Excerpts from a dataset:
______

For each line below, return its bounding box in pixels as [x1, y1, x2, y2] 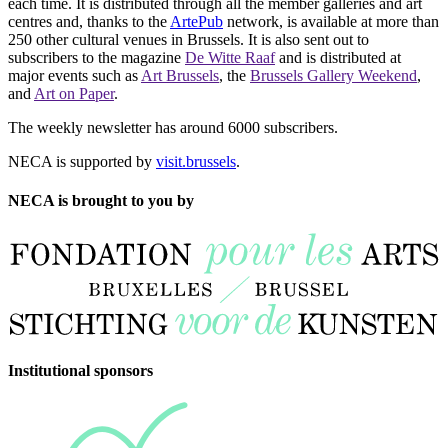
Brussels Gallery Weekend [250, 67, 417, 85]
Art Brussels [141, 67, 219, 85]
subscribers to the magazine [8, 49, 185, 67]
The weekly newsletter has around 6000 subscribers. [8, 119, 338, 137]
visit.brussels [156, 153, 236, 171]
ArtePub [170, 13, 223, 31]
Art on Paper [34, 85, 114, 103]
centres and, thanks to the [8, 13, 170, 31]
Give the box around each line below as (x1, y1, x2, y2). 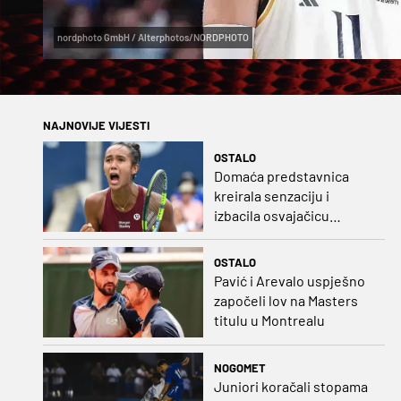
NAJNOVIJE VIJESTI (43, 118, 149, 133)
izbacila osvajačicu (213, 206, 329, 224)
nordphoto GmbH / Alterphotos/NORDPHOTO (57, 31, 249, 44)
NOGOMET (213, 361, 266, 376)
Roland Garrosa (213, 226, 310, 243)
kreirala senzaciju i (213, 186, 329, 204)
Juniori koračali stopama (213, 378, 368, 396)
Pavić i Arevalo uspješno (213, 272, 365, 290)
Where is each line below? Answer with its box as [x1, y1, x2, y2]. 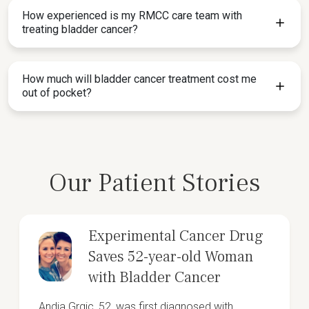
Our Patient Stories [48, 166, 261, 200]
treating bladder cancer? [22, 23, 138, 36]
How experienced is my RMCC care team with [22, 9, 242, 22]
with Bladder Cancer [88, 268, 221, 287]
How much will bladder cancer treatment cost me [22, 72, 257, 86]
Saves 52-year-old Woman [88, 247, 253, 266]
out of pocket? [22, 86, 92, 99]
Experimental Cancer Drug [88, 226, 263, 246]
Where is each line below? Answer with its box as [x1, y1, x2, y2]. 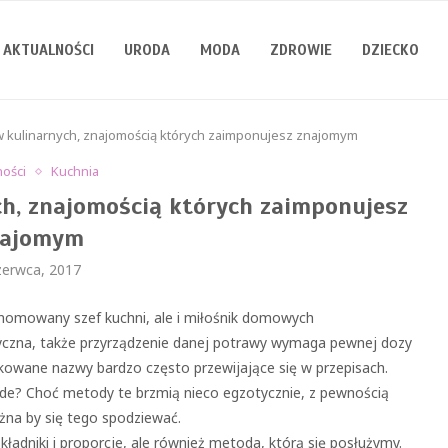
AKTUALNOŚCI [3, 41, 94, 59]
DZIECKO [362, 41, 419, 59]
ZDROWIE [270, 41, 332, 59]
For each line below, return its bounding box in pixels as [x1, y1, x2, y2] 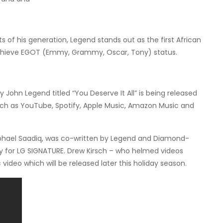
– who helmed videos [107, 146, 183, 156]
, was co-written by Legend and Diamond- [42, 133, 189, 143]
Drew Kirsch [67, 146, 107, 156]
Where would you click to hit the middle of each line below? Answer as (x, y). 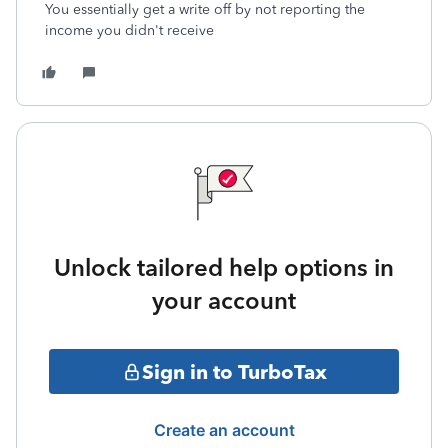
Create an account (224, 430)
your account (224, 300)
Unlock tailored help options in (224, 267)
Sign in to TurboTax (234, 371)
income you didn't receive (129, 30)
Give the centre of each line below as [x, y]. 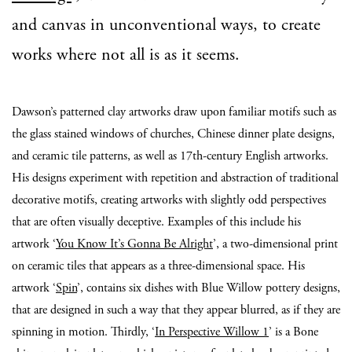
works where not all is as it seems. [126, 55]
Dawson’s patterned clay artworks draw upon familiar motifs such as [174, 112]
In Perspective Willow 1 [212, 332]
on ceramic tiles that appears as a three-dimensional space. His [158, 266]
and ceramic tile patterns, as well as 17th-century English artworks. [170, 156]
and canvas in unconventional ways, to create [166, 25]
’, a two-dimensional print [275, 244]
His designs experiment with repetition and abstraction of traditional [175, 178]
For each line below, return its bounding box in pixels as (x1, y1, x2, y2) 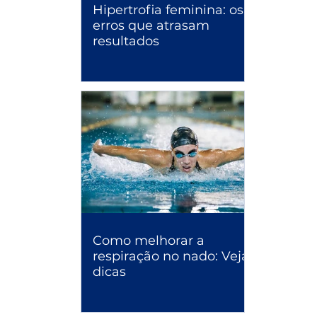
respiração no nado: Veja (93, 248, 249, 264)
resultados (93, 33, 159, 49)
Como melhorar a (93, 233, 204, 248)
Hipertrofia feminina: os (93, 2, 243, 18)
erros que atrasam (93, 18, 209, 33)
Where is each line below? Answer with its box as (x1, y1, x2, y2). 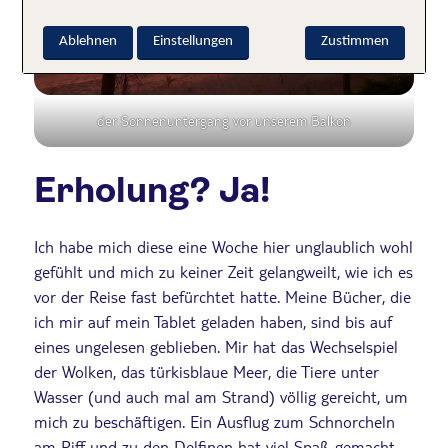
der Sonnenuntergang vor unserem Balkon (97, 112, 351, 130)
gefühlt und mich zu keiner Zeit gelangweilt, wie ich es (34, 261, 413, 283)
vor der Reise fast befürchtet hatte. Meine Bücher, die (34, 286, 411, 308)
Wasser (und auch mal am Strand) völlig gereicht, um (34, 386, 408, 408)
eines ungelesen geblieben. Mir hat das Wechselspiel (34, 336, 398, 358)
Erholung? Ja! (34, 169, 270, 212)
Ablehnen (59, 34, 118, 49)
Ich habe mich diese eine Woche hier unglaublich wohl (34, 236, 413, 258)
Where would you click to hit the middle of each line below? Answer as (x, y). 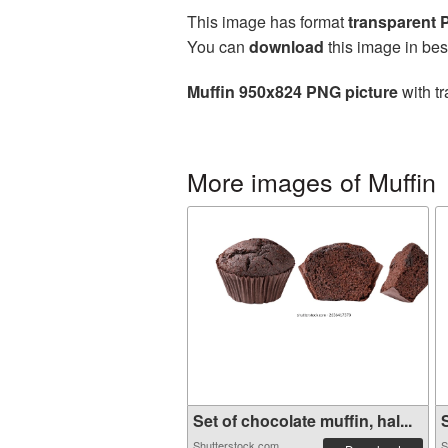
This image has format (267, 21)
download (286, 46)
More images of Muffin (311, 181)
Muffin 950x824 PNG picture (292, 91)
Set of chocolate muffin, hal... (302, 420)
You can (218, 46)
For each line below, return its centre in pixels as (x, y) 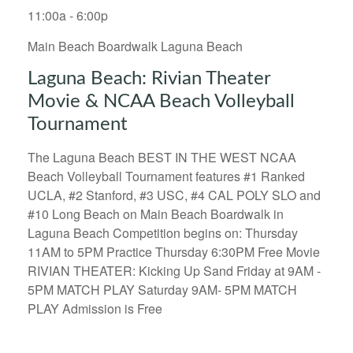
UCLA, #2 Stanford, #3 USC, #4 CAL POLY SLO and (174, 195)
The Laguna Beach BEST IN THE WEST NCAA (162, 158)
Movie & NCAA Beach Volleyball (161, 102)
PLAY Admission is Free (95, 309)
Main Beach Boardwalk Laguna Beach (135, 46)
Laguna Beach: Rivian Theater (149, 79)
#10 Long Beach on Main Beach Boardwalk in (156, 214)
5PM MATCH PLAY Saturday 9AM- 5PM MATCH (162, 290)
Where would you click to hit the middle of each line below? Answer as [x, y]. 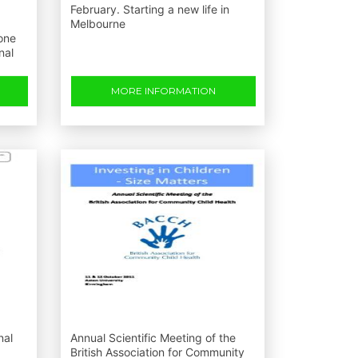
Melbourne [98, 24]
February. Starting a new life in [150, 9]
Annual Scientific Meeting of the [153, 338]
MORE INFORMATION [163, 91]
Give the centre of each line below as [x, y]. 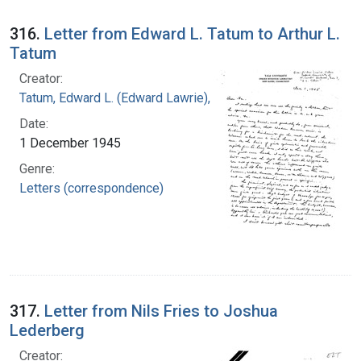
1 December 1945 [70, 143]
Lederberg [47, 330]
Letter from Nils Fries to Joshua [161, 311]
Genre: [37, 168]
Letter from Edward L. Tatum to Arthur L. [192, 33]
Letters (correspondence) [91, 188]
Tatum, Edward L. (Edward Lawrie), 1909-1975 [148, 98]
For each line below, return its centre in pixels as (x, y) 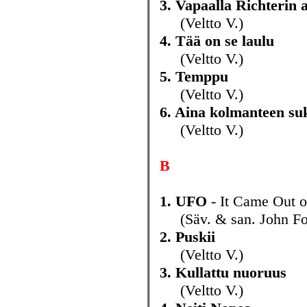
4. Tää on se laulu (217, 41)
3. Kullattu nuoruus (223, 272)
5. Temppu (194, 76)
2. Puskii (187, 237)
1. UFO (183, 201)
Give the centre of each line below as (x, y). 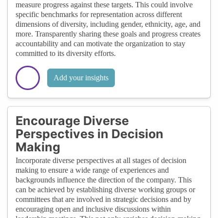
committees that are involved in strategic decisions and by (103, 199)
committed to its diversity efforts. (66, 53)
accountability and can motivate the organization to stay (100, 43)
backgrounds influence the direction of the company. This (104, 180)
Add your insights (81, 77)
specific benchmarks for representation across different (99, 14)
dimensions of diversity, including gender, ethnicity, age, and (108, 24)
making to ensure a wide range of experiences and (92, 170)
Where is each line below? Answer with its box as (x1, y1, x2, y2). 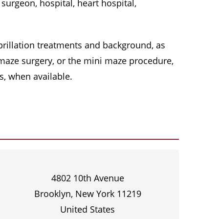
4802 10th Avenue (51, 172, 124, 184)
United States (60, 203, 115, 215)
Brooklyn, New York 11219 (34, 188, 141, 199)
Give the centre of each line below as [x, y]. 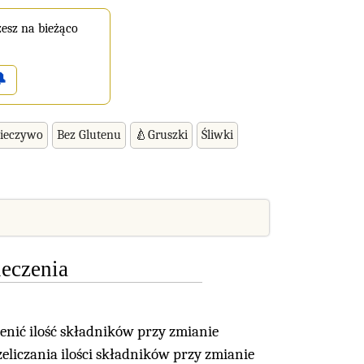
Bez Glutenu [89, 134]
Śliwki [217, 134]
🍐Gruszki [161, 134]
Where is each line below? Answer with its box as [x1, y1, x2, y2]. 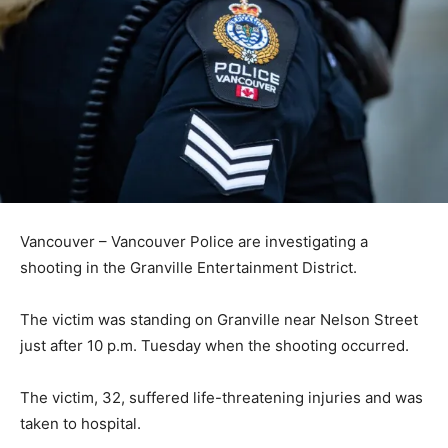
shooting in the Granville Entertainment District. [20, 258, 357, 277]
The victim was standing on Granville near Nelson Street [20, 310, 418, 329]
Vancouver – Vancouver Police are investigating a [20, 232, 368, 251]
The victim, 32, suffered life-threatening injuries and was [20, 388, 423, 407]
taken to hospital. [20, 414, 141, 433]
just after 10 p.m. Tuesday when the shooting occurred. [20, 336, 409, 355]
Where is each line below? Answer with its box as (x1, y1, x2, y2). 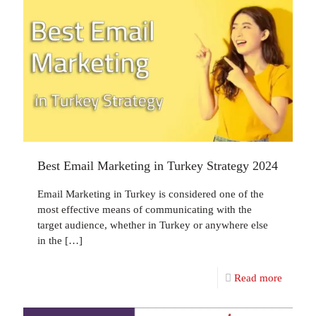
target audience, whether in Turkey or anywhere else (37, 219, 268, 231)
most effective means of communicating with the (37, 203, 252, 215)
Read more (234, 272, 282, 284)
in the (37, 234, 62, 246)
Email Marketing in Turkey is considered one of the (37, 188, 264, 200)
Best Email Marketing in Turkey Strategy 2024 (37, 158, 278, 173)
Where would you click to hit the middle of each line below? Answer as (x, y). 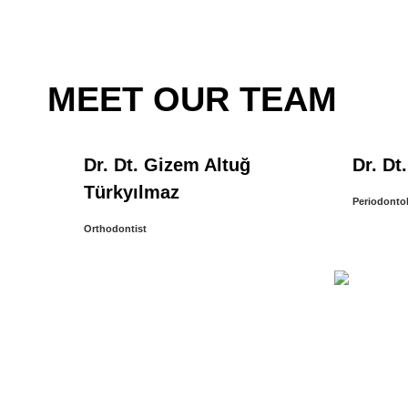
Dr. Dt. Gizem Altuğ (167, 165)
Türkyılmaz (132, 193)
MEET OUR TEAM (192, 100)
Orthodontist (115, 229)
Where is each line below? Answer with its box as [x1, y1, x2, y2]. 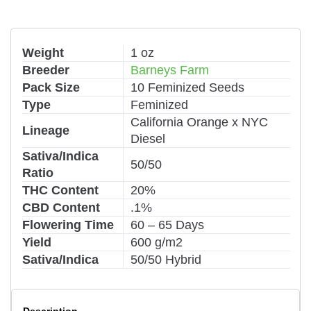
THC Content [22, 183, 99, 197]
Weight [22, 46, 64, 60]
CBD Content [22, 201, 100, 215]
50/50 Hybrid [131, 253, 201, 267]
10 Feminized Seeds [131, 81, 244, 94]
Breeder [22, 63, 69, 77]
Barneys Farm [131, 63, 209, 77]
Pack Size [22, 81, 80, 94]
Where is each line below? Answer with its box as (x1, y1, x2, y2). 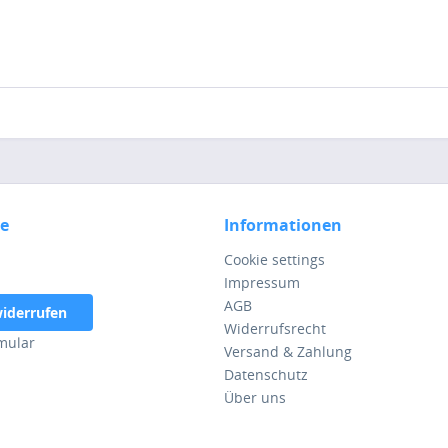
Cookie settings (224, 249, 325, 269)
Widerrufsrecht (224, 318, 326, 338)
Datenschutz (224, 364, 308, 384)
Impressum (224, 272, 300, 292)
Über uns (224, 387, 286, 407)
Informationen (224, 213, 342, 236)
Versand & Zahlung (224, 341, 352, 361)
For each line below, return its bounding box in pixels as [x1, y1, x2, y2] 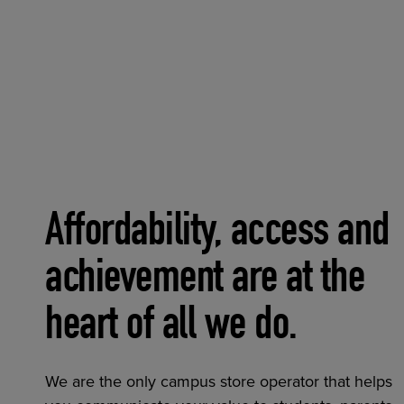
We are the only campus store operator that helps [45, 371, 392, 391]
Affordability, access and [45, 210, 390, 258]
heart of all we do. [45, 304, 298, 352]
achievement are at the [45, 257, 364, 305]
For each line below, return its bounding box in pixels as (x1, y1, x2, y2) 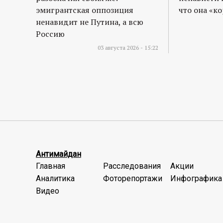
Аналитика (36, 174, 75, 184)
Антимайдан (36, 149, 81, 159)
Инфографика (170, 174, 222, 184)
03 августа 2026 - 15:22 (98, 44, 158, 52)
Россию (36, 28, 65, 40)
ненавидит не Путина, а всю (36, 16, 143, 28)
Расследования (103, 161, 161, 171)
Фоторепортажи (103, 174, 162, 184)
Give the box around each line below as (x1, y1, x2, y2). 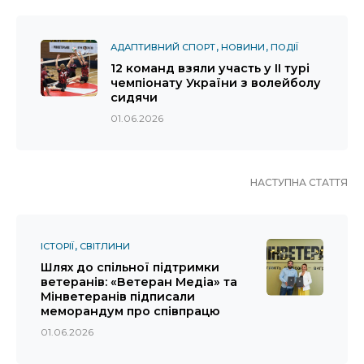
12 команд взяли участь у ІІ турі (110, 60, 310, 76)
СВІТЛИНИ (80, 240, 130, 252)
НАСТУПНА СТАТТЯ (250, 175, 348, 188)
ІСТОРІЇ (41, 240, 74, 252)
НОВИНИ (221, 41, 265, 53)
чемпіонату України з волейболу (110, 75, 321, 90)
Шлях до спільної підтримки (41, 259, 219, 275)
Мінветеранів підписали (41, 288, 195, 304)
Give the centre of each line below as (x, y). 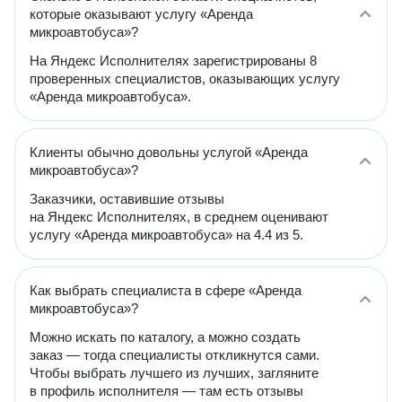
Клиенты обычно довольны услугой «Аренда (169, 152)
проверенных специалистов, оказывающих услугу (185, 79)
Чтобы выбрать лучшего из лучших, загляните (174, 373)
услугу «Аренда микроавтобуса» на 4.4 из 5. (166, 235)
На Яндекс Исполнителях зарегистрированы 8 (173, 61)
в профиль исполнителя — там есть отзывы (166, 391)
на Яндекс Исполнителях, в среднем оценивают (179, 217)
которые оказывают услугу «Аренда (141, 14)
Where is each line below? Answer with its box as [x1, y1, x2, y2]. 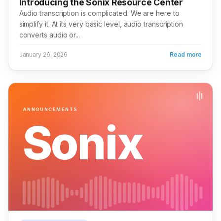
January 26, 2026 [19, 51, 68, 59]
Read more [170, 51, 202, 59]
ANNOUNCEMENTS [22, 106, 77, 112]
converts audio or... [19, 31, 80, 39]
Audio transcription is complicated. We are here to [19, 9, 180, 18]
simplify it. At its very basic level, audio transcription [19, 20, 184, 29]
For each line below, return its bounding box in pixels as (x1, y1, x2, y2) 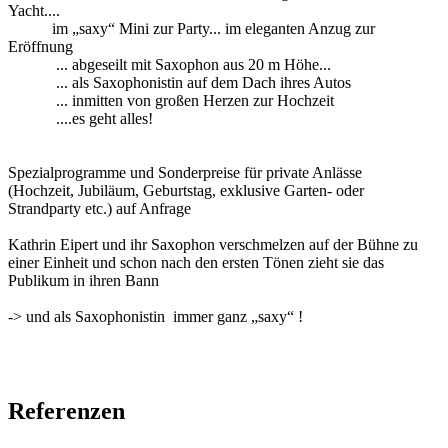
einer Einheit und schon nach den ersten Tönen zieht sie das (8, 253, 384, 271)
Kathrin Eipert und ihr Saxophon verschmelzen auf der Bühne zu (8, 235, 418, 253)
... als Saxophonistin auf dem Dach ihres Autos (8, 73, 351, 91)
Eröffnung (8, 37, 89, 55)
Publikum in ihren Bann (8, 271, 163, 289)
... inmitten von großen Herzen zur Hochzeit (8, 91, 334, 109)
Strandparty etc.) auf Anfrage (8, 199, 191, 217)
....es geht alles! (8, 109, 153, 127)

______

(Brief): Track down every line in the entries that includes the string "Исполнителях", and copy it.

(Finished task):
На Яндекс Исполнителях зарегистрированы 8 (173, 61)
на Яндекс Исполнителях, в среднем оценивают (179, 217)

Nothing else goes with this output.